··· Material for this task
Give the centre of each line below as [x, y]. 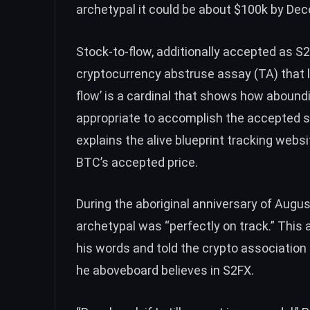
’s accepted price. [149, 162]
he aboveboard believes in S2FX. [165, 271]
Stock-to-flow [114, 51]
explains [99, 140]
······
**Aim of the exercise:** What must be transcribed is the run of lines from the one containing "he aboveboard believes in S2FX. [165, 271]" to the last line of the data above, inclusive, and only that.

**Exercise output:**
he aboveboard believes in S2FX. [165, 271]
Stock-to-flow [114, 51]
explains [99, 140]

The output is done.